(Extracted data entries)
---

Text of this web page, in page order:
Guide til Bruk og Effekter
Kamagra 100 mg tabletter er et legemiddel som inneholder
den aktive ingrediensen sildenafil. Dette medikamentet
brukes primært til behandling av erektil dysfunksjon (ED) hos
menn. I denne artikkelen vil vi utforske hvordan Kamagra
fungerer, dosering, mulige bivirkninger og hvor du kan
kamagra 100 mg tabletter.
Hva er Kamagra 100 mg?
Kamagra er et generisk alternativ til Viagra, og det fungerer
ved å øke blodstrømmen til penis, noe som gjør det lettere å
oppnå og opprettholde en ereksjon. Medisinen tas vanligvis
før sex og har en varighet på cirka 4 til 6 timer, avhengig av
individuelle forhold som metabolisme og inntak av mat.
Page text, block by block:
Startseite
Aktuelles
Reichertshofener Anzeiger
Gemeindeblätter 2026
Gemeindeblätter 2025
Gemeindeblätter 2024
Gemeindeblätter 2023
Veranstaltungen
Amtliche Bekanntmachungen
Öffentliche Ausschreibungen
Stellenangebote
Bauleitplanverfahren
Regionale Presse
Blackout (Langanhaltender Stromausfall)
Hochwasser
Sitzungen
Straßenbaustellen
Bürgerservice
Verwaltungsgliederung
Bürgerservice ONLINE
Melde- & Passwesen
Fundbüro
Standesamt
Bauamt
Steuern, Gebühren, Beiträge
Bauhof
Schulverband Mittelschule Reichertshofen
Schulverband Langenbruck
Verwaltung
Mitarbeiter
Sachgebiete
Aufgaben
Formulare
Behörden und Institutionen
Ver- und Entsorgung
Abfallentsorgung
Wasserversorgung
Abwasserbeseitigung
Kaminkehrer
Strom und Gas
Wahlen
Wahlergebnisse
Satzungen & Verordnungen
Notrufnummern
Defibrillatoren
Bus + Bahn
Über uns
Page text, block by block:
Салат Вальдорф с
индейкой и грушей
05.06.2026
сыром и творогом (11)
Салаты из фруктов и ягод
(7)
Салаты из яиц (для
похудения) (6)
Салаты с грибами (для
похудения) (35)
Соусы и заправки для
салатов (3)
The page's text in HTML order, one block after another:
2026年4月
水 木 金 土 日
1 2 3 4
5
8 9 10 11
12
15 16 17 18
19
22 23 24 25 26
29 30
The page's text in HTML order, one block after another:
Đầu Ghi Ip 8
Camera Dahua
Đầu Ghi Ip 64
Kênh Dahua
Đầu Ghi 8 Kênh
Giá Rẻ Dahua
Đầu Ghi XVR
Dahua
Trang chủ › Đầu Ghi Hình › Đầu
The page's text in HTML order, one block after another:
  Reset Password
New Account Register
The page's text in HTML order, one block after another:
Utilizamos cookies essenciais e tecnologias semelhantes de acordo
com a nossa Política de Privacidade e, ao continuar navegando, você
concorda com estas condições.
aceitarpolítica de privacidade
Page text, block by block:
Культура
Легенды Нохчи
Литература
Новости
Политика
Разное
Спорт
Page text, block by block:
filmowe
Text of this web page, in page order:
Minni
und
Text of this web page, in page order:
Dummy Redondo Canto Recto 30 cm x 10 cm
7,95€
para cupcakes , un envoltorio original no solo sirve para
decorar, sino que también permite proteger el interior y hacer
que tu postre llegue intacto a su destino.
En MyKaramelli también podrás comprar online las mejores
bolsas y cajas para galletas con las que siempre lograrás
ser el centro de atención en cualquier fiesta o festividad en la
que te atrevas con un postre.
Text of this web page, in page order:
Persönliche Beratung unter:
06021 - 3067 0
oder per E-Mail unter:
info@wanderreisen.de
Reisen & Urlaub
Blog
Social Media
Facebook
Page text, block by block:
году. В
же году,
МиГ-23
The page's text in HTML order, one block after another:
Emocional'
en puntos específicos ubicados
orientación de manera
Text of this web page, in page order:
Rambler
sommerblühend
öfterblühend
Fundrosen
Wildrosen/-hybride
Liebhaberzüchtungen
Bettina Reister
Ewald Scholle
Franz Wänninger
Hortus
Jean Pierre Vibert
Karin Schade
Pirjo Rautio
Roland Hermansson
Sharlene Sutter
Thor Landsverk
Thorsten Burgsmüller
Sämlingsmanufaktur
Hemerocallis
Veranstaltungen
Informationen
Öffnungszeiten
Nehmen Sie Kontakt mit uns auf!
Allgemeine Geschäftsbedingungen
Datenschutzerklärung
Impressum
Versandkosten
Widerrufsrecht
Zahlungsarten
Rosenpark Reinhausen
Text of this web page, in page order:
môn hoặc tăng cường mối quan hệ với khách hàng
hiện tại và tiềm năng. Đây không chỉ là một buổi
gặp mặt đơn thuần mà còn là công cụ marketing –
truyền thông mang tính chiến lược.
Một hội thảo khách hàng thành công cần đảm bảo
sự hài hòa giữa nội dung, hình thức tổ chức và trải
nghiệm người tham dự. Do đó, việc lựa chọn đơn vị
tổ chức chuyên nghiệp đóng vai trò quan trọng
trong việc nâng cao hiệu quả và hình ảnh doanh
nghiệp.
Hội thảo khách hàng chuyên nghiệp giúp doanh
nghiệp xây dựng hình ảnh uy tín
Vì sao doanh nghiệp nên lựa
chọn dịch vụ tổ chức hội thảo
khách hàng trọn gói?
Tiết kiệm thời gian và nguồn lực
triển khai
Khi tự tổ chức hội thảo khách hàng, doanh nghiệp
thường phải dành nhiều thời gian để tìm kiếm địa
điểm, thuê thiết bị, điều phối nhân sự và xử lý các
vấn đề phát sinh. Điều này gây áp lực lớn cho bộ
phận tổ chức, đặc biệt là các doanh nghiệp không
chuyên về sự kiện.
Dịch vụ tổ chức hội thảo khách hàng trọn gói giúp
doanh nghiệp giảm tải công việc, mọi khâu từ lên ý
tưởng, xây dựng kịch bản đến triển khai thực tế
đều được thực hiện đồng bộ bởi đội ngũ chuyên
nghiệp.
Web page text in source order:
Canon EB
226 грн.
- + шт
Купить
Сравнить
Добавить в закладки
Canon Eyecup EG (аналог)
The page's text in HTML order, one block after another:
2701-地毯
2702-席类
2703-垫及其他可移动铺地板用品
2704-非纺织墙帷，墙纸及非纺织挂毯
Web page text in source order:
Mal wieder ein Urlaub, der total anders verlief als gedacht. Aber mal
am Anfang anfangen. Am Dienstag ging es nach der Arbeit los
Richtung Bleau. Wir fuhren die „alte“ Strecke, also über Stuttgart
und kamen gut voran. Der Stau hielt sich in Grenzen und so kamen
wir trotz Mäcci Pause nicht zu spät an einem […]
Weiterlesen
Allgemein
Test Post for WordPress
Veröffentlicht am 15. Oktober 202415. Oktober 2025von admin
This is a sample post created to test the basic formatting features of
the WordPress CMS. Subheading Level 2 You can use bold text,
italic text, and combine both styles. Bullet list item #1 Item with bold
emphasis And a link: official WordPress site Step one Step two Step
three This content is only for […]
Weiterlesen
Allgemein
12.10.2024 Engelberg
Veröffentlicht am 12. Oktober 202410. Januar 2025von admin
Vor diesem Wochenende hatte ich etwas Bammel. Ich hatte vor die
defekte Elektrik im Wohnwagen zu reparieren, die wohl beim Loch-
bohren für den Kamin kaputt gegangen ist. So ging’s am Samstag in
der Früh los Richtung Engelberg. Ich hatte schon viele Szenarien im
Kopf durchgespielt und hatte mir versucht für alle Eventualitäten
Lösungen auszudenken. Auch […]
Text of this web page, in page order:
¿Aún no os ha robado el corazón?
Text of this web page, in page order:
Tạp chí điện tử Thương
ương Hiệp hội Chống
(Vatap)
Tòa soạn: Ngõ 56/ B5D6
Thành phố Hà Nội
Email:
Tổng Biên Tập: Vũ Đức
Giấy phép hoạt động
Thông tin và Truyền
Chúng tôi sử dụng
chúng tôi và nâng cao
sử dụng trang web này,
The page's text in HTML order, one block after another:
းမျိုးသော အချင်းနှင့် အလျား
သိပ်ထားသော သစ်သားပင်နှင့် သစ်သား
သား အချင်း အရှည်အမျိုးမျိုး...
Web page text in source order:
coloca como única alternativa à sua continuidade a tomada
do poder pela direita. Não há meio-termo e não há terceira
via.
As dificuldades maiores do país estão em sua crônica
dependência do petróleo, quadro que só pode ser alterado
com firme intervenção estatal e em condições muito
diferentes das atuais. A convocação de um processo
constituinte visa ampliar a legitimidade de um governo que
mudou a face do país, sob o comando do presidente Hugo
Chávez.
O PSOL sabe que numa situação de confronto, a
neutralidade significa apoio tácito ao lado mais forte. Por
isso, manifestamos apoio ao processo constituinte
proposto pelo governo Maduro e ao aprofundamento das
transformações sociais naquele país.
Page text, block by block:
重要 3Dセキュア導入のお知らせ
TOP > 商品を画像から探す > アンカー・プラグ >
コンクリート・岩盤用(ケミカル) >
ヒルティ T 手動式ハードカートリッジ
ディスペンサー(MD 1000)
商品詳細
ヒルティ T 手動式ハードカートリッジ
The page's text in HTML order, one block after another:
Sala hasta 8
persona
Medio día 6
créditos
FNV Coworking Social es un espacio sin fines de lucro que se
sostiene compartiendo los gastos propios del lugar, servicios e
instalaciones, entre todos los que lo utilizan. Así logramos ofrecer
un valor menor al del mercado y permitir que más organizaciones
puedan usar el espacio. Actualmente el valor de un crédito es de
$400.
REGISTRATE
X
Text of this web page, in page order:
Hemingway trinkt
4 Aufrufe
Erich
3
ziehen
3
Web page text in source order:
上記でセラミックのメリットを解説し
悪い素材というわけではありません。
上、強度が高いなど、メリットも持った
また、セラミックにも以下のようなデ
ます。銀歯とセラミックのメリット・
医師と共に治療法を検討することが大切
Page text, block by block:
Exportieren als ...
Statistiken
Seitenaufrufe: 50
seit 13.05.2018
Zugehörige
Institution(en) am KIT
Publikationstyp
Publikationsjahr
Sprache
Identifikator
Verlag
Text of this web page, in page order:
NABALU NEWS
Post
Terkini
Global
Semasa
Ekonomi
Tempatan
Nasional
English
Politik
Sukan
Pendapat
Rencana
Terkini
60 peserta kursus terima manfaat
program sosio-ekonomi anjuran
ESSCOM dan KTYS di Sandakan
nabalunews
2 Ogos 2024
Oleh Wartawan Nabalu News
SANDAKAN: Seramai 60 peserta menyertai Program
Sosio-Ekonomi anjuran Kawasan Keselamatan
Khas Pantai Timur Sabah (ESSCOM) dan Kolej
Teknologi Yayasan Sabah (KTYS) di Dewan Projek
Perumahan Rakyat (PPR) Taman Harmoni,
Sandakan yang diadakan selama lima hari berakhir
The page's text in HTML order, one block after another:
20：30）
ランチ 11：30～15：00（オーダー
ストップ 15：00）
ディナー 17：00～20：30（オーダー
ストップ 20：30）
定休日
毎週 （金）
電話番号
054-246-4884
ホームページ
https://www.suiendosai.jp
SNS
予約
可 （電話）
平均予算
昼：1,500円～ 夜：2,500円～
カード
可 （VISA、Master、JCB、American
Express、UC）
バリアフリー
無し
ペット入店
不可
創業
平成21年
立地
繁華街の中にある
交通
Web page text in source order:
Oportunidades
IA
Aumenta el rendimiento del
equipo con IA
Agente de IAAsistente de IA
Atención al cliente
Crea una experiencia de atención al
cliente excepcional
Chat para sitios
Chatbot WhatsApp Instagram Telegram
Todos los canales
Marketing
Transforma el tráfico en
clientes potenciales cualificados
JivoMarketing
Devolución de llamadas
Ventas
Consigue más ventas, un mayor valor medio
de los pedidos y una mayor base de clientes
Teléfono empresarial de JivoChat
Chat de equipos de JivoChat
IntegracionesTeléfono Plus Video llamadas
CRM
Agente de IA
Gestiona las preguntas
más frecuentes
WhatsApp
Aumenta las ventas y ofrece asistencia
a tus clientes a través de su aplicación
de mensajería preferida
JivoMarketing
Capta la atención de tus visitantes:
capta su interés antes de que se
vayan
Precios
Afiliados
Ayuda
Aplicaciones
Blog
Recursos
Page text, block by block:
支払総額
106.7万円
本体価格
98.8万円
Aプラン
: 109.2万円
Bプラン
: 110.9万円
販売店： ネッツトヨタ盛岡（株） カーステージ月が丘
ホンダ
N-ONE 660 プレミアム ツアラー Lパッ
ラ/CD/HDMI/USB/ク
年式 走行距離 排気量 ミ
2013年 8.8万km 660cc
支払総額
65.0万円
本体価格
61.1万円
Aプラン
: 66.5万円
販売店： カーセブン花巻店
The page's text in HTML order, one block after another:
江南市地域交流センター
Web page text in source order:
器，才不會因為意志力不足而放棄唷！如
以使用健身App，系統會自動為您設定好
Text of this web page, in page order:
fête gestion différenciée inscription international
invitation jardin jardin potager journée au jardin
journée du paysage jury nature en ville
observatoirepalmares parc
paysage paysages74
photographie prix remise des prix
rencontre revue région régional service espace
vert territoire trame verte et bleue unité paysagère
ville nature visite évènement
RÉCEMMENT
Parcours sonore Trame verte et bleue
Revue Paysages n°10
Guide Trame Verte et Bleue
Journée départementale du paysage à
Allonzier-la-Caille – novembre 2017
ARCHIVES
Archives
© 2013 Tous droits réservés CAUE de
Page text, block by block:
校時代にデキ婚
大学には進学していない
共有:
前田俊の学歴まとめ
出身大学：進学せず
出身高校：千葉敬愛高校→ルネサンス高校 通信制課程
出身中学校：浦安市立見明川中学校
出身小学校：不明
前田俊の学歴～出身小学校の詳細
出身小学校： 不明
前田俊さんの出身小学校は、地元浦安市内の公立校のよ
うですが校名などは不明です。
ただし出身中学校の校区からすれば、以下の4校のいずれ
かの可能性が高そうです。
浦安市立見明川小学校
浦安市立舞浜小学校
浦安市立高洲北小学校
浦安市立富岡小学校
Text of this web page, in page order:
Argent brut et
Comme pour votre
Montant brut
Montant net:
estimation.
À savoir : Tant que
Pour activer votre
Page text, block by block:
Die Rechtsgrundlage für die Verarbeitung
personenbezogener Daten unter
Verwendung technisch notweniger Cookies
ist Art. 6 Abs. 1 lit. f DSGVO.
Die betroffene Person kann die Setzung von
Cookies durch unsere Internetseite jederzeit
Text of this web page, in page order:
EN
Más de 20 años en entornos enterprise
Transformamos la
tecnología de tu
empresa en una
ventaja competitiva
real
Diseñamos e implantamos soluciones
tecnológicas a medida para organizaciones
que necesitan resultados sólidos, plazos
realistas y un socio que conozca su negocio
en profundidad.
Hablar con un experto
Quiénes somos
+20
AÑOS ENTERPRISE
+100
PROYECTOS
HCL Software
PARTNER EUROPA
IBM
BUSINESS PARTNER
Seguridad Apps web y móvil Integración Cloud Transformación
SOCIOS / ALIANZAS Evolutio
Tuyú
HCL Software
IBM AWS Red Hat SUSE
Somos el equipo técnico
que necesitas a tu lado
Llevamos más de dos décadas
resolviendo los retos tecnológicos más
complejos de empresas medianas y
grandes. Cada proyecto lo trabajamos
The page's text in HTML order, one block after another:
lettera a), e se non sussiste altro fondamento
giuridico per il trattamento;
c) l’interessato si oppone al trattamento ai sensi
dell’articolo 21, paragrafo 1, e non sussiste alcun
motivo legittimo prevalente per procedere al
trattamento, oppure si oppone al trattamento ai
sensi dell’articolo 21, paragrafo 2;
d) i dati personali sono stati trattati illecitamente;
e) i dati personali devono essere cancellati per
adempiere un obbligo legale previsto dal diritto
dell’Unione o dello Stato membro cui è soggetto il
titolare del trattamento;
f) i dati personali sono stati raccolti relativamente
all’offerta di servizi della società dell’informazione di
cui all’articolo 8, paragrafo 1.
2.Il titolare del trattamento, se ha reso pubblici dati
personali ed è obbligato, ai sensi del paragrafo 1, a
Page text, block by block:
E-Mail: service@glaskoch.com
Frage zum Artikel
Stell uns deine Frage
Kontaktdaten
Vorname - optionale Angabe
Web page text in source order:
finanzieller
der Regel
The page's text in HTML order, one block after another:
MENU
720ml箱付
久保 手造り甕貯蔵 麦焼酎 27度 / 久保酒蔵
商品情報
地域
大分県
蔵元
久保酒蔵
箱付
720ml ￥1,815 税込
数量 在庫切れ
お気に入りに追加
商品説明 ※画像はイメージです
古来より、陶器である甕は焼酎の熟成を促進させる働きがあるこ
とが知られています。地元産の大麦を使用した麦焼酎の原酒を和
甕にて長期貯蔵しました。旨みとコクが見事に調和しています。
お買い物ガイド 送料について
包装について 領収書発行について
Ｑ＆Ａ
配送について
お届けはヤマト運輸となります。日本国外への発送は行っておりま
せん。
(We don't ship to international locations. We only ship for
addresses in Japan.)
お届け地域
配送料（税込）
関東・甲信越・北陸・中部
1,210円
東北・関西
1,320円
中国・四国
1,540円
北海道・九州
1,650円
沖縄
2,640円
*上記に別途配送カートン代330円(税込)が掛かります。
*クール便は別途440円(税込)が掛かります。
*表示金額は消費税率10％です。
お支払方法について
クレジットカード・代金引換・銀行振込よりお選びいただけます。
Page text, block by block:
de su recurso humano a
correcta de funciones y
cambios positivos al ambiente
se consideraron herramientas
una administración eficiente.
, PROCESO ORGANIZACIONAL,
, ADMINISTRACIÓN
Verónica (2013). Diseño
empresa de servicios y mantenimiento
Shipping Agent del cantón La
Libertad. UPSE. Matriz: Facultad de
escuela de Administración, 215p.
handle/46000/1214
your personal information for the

---

Set down, word for word, each line from the top of the records above through the line with "kamagra 100 mg tabletter.".

▶ **Response to this exercise**
Text of this web page, in page order:
Guide til Bruk og Effekter
Kamagra 100 mg tabletter er et legemiddel som inneholder
den aktive ingrediensen sildenafil. Dette medikamentet
brukes primært til behandling av erektil dysfunksjon (ED) hos
menn. I denne artikkelen vil vi utforske hvordan Kamagra
fungerer, dosering, mulige bivirkninger og hvor du kan
kamagra 100 mg tabletter.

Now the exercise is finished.